(TASK TO CARRY OUT)
What you return must match the data below exactly, minus any pictures.

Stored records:
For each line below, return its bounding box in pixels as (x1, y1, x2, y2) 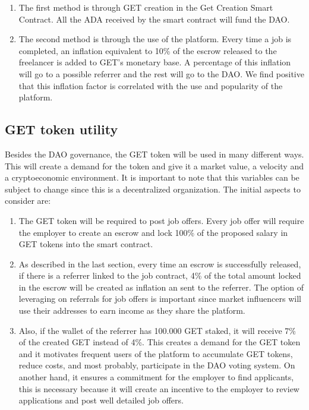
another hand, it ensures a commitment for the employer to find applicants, (18, 371, 294, 383)
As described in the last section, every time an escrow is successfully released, (18, 257, 301, 270)
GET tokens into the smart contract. (18, 238, 153, 250)
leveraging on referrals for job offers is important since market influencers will (18, 292, 301, 305)
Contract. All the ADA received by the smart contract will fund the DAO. (18, 12, 290, 25)
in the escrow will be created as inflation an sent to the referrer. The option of (18, 280, 304, 293)
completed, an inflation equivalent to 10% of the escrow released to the (18, 44, 277, 56)
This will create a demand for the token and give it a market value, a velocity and (5, 159, 304, 172)
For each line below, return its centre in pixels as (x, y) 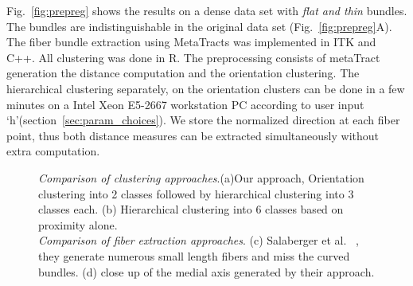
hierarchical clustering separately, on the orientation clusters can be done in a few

(EXERCISE ANSWER)
For each line below, return its bounding box in pixels as (x1, y1, x2, y2) 
another hand, it ensures a commitment for the employer to find applicants, (18, 371, 294, 383)
As described in the last section, every time an escrow is successfully released, (18, 257, 301, 270)
GET tokens into the smart contract. (18, 238, 153, 250)
leveraging on referrals for job offers is important since market influencers will (18, 292, 301, 305)
Contract. All the ADA received by the smart contract will fund the DAO. (18, 12, 290, 25)
in the escrow will be created as inflation an sent to the referrer. The option of (18, 280, 304, 293)
completed, an inflation equivalent to 10% of the escrow released to the (18, 44, 277, 56)
This will create a demand for the token and give it a market value, a velocity and (5, 159, 304, 172)
For each line below, return its centre in pixels as (x, y) 
hierarchical clustering separately, on the orientation clusters can be done in a few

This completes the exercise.